Перевод c украинского Станислава Бельского
Опубликовано в журнале Волга, номер 11, 2013
Олесь Барлиг. Поэт, писатель, драматург, представитель поколения «двухтысячников» в украинской литературе. Родился в 1985 году, проживает в Запорожье. Главный редактор литературного альманаха «Час’ник». Один из составителей антологии квир-литературы «120 сторiнок Содому». Книга стихов «Насолода уявної смертi» (2012). Публикации в альманахах «Нова проза», «Хортиця», «СТЫХ», «Склянка часу», «От сердца к сердцу», «Золота доба», литературном журнале «ШО», антологиях «120 сторiнок Содому» и «Антологiї 100 молодих поетiв Украiни» и др. Переводы на русский язык публиковались в журналах «Дружба народов» и «Воздух», стихи на русском языке – в журналах «Рец» и «Новая Реальность». Переводы на словенский вошли в антологию «Moral bi spet priti».
***
и эти волосы – плоские ростки неречного
песка
влажные от кофе
и эти губы – ягоды переспелые
дерезы бербера
и эти руки – вес тела противника
тяжелее тебя
на несколько лет завтраков манной кашей
который в драке дурацкой детской
с тобой сошёлся
бежит мурашка
спотыкается о волосинки на груди
серебро маслины плачет
кидает зёрна
в нашу с тобою глину
пальцы выжимают из песка тёплое
и солёное
мальчик лохматый пыхтит
на лицо твоё из карманов
густо сыплются
два равновесия красного с чёрным:
божьи коровки и солдатики
мальчик локоть свой крепче
к лопаткам прижмёт
с колючих веток на плечи
закапают поцелуи
покатятся ниже и ниже
с ног муравья собьют
на глобусе кожи лощину разыщут
льётся серебро маслины на куст
дерезы бербера
погибают мурашки
под нашим с тобою золотом
***
наловив рыбы,
мы ложились на высокую траву,
уставшие от рыбьей смерти,
от немых и беспомощных,
произнесенных хвостами и жабрами,
отворотных проклятий,
ведь рыба может проклясть только рыбу,
а человек – только другого человека.
мы смеялись, стыдясь рыбьей смерти,
как будто не имели на неё права,
ведь оба ели лишь рыбу морскую,
а эту наловили соседской беременной кошке.

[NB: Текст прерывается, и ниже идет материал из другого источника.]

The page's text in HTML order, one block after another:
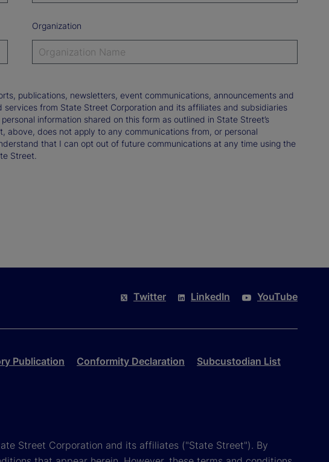
Organization
publications, newsletters, event communications, announcements and
from State Street Corporation and its affiliates and subsidiaries
information shared on this form as outlined in State Street’s
does not apply to any communications from, or personal
that I can opt out of future communications at any time using the
Street.
Twitter LinkedIn YouTube
Publication Conformity Declaration
Subcustodian List
Street Corporation and its affiliates ("State Street"). By
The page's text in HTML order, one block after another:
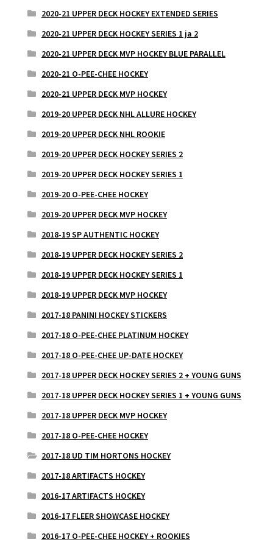
2020-21 UPPER DECK HOCKEY EXTENDED SERIES
2020-21 UPPER DECK HOCKEY SERIES 1 ja 2
2020-21 UPPER DECK MVP HOCKEY BLUE PARALLEL
2020-21 O-PEE-CHEE HOCKEY
2020-21 UPPER DECK MVP HOCKEY
2019-20 UPPER DECK NHL ALLURE HOCKEY
2019-20 UPPER DECK NHL ROOKIE
2019-20 UPPER DECK HOCKEY SERIES 2
2019-20 UPPER DECK HOCKEY SERIES 1
2019-20 O-PEE-CHEE HOCKEY
2019-20 UPPER DECK MVP HOCKEY
2018-19 SP AUTHENTIC HOCKEY
2018-19 UPPER DECK HOCKEY SERIES 2
2018-19 UPPER DECK HOCKEY SERIES 1
2018-19 UPPER DECK MVP HOCKEY
2017-18 PANINI HOCKEY STICKERS
2017-18 O-PEE-CHEE PLATINUM HOCKEY
2017-18 O-PEE-CHEE UP-DATE HOCKEY
2017-18 UPPER DECK HOCKEY SERIES 2 + YOUNG GUNS
2017-18 UPPER DECK HOCKEY SERIES 1 + YOUNG GUNS
2017-18 UPPER DECK MVP HOCKEY
2017-18 O-PEE-CHEE HOCKEY
2017-18 UD TIM HORTONS HOCKEY
2017-18 ARTIFACTS HOCKEY
2016-17 ARTIFACTS HOCKEY
2016-17 FLEER SHOWCASE HOCKEY
2016-17 O-PEE-CHEE HOCKEY + ROOKIES
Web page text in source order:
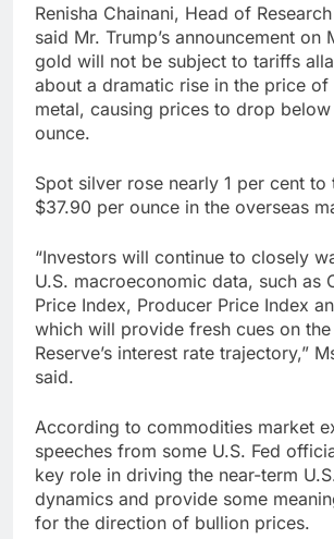
Renisha Chainani, Head of
said Mr. Trump’s announcement on
gold will not be subject to tariffs
about a dramatic rise in the price
metal, causing prices to drop
ounce.
Spot silver rose nearly 1 per cent to
$37.90 per ounce in the overseas
“Investors will continue to closely
U.S. macroeconomic data, such as
Price Index, Producer Price Index
which will provide fresh cues on the
Reserve’s interest rate trajectory,”
said.
According to commodities market
speeches from some U.S. Fed
key role in driving the near-term
dynamics and provide some
for the direction of bullion prices.
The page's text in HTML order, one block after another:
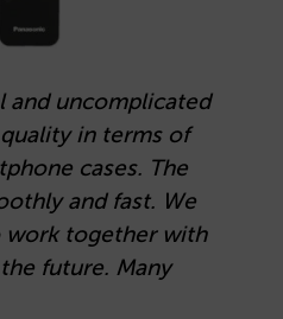
and uncomplicated
in terms of
cases. The
and fast. We
work together with
future. Many
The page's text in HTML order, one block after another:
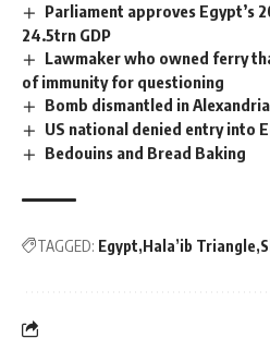
Parliament approves Egypt’s
24.5trn GDP
Lawmaker who owned ferry
of immunity for questioning
Bomb dismantled in Alexandria
US national denied entry into
Bedouins and Bread Baking
TAGGED: Egypt Hala’ib Triangle
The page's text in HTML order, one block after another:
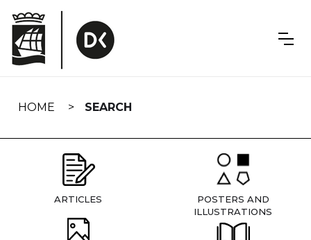
navigation
HOME SEARCH
ARTICLES
POSTERS AND
ILLUSTRATIONS
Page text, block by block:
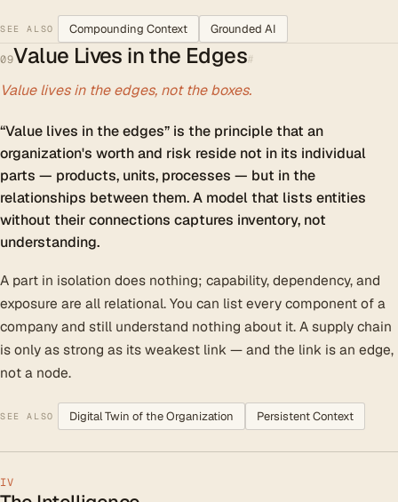
SEE ALSO Compounding Context Grounded AI
09Value Lives in the Edges#
Value lives in the edges, not the boxes.
“Value lives in the edges” is the principle that an
organization's worth and risk reside not in its individual
parts — products, units, processes — but in the
relationships between them. A model that lists entities
without their connections captures inventory, not
understanding.
A part in isolation does nothing; capability, dependency, and
exposure are all relational. You can list every component of a
company and still understand nothing about it. A supply chain
is only as strong as its weakest link — and the link is an edge,
not a node.
SEE ALSO Digital Twin of the Organization Persistent Context
IV
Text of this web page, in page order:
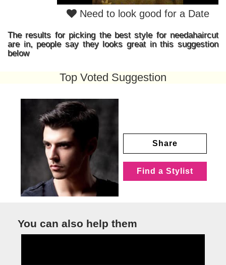
Need to look good for a Date
The results for picking the best style for needahaircut
are in, people say they looks great in this suggestion
below
Top Voted Suggestion
Share
Find a Stylist
You can also help them
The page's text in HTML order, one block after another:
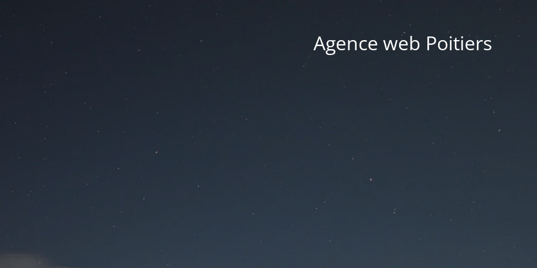
Agence web Poitiers
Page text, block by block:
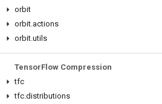
orbit
orbit.actions
orbit.utils
TensorFlow Compression
tfc
tfc.distributions
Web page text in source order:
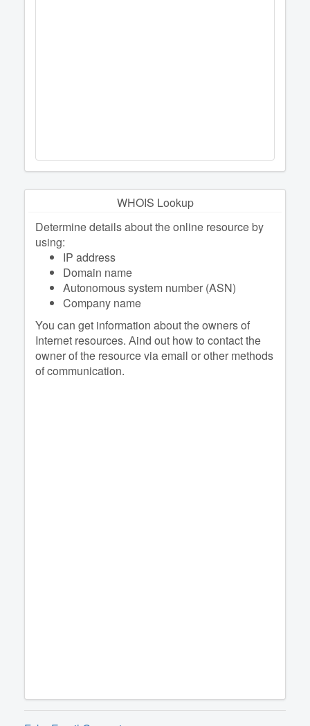
WHOIS Lookup
Determine details about the online resource by
using:
IP address
Domain name
Autonomous system number (ASN)
Company name
You can get information about the owners of
Internet resources. Аind out how to contact the
owner of the resource via email or other methods
of communication.
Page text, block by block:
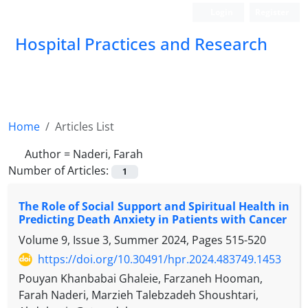
Hospital Practices and Research
Home
Articles List
Author = Naderi, Farah
Number of Articles:
1
The Role of Social Support and Spiritual Health in
Predicting Death Anxiety in Patients with Cancer
Volume 9, Issue 3, Summer 2024, Pages 515-520
https://doi.org/10.30491/hpr.2024.483749.1453
Pouyan Khanbabai Ghaleie, Farzaneh Hooman,
Farah Naderi, Marzieh Talebzadeh Shoushtari,
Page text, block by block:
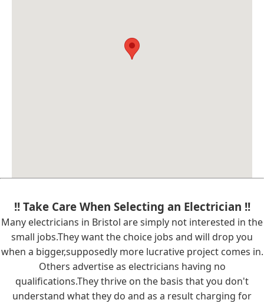
!! Take Care When Selecting an Electrician !!
Many electricians in Bristol are simply not interested in the
small jobs.They want the choice jobs and will drop you
when a bigger,supposedly more lucrative project comes in.
Others advertise as electricians having no
qualifications.They thrive on the basis that you don't
understand what they do and as a result charging for
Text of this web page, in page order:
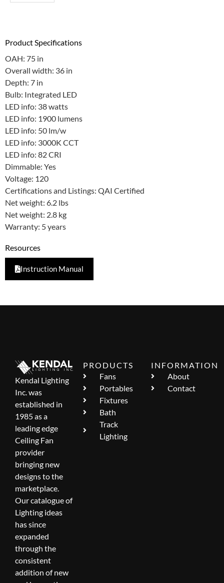
Product Specifications
OAH: 75 in
Overall width: 36 in
Depth: 7 in
Bulb: Integrated LED
LED info: 38 watts
LED info: 1900 lumens
LED info: 50 lm/w
LED info: 3000K CCT
LED info: 82 CRI
Dimmable: Yes
Voltage: 120
Certifications and Listings: QAI Certified
Net weight: 6.2 lbs
Net weight: 2.8 kg
Warranty: 5 years
Resources
Instruction Manual
Kendal Lighting
Inc. was
established in
1985 as a
leading edge
Ceiling Fan
provider
bringing new
designs to the
marketplace.
Our catalogue of
Lighting ideas
has since
expanded
through the
consistent
addition of new
PRODUCTS
Fans
Portables
Fixtures
Bath
Track
Lighting
INFORMATION
About
Contact
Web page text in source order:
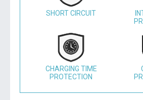
SHORT CIRCUIT
CHARGING TIME
PROTECTION
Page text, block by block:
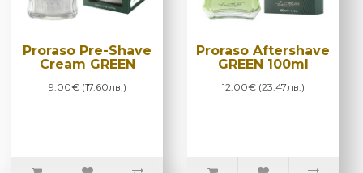
Proraso Pre-Shave
Cream GREEN
9.00€ (17.60лв.)
Proraso Aftershave
GREEN 100ml
12.00€ (23.47лв.)
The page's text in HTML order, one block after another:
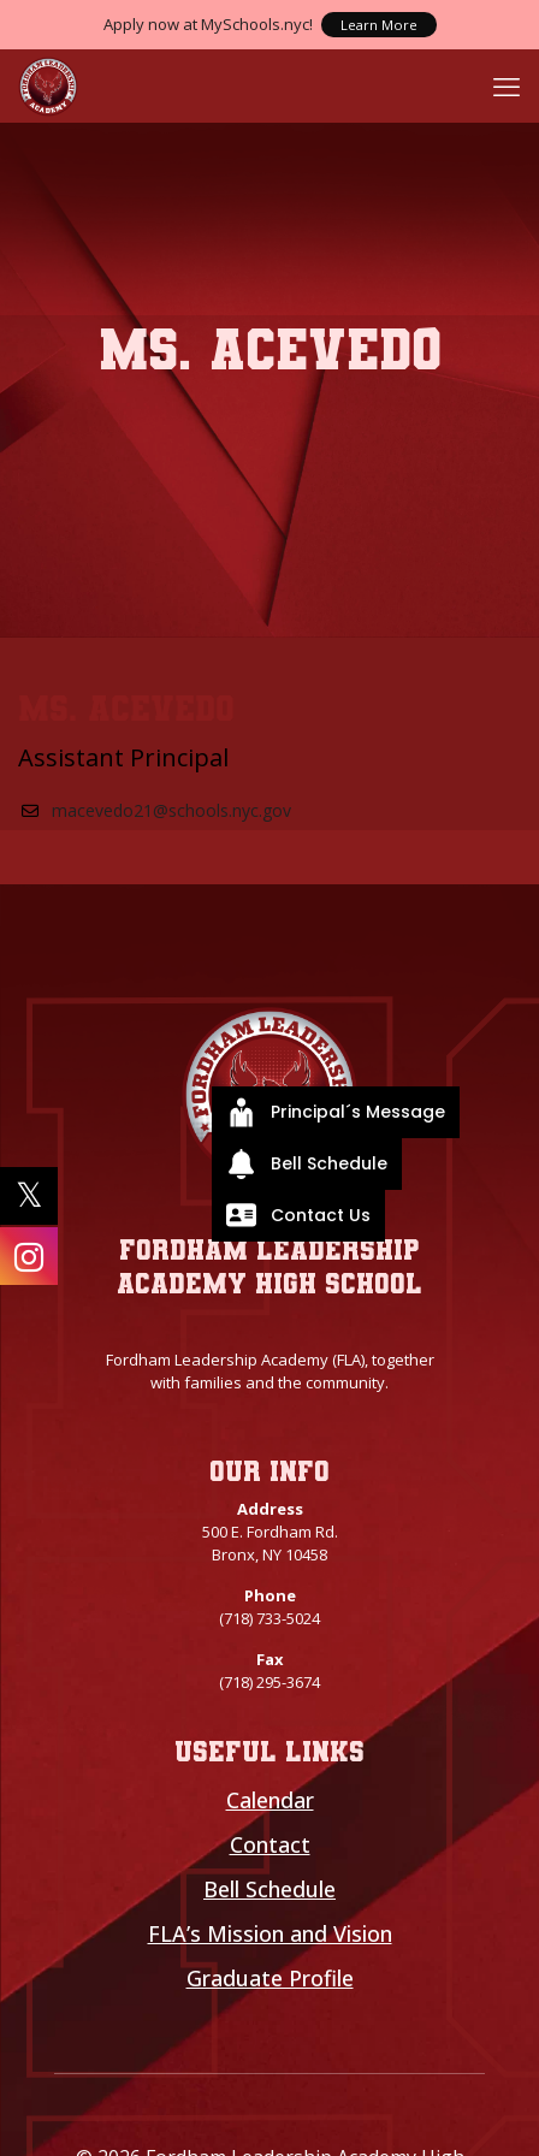
Apply now at MySchools.nyc! Learn More
Ms. Acevedo
Assistant Principal
macevedo21@schools.nyc.gov
Fordham Leadership
Academy High School
Fordham Leadership Academy (FLA), together
with families and the community.
Our info
Address
500 E. Fordham Rd.
Bronx, NY 10458
Phone
(718) 733-5024
Fax
(718) 295-3674
Useful links
Calendar
Contact
Bell Schedule
FLA’s Mission and Vision
Graduate Profile
Principal´s Message
Bell Schedule
Contact Us
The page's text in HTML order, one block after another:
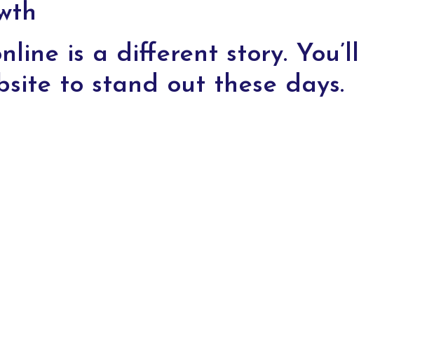
is a different story. You’ll
to stand out these days.
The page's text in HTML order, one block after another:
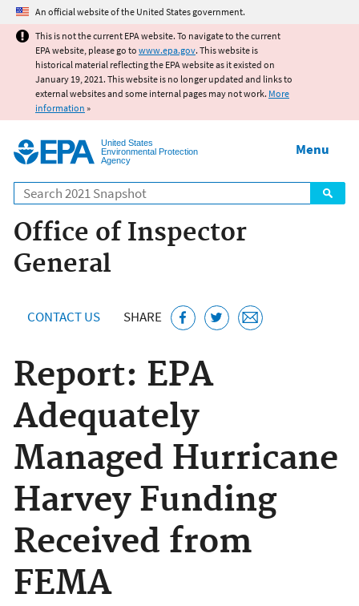
Jump to main content
An official website of the United States government.
This is not the current EPA website. To navigate to the current
EPA website, please go to www.epa.gov. This website is
historical material reflecting the EPA website as it existed on
January 19, 2021. This website is no longer updated and links to
external websites and some internal pages may not work. More
information »
United States
Environmental Protection
Agency
Search
Menu
Office of Inspector
General
CONTACT US SHARE
Report: EPA
Adequately
Managed Hurricane
Harvey Funding
Received from
FEMA
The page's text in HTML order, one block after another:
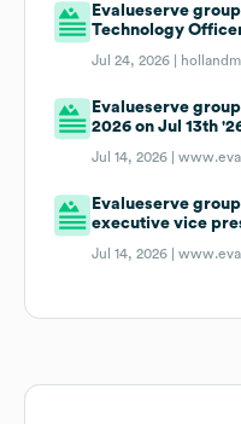
Evalueserve
Technology
Jul 24, 2026 |
Evalueserve
2026 on Jul 13th
Jul 14, 2026 |
Evalueserve
executive vice
Jul 14, 2026 |
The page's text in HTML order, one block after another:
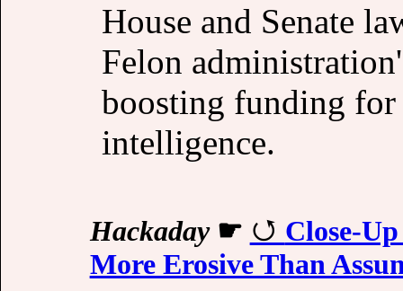
House and Senate
Felon
boosting funding
intelligence.
Hackaday☛
Close-
More Erosive Than
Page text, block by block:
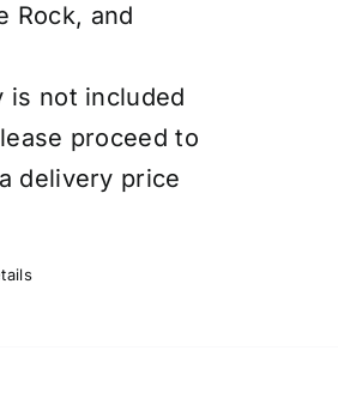
Rock, and
is not included
proceed to
delivery price

наш смех выстреливал маленькими фонтанчиками
и сразу же падал обратно на лицо,
забрызгивал лоб, щёки и скулы…
мы тыкали пальцем в небо и говорили,
что солнце – это воздушный шар,
на котором Бог каждый день облетает Землю.
его багаж – миллион эскимо и
сколько-то там кирпичей:
сбрасывает кому что
(бывали прецеденты –
и мороженым убивало).
и ещё громче смеялись от этой нелепой шутки.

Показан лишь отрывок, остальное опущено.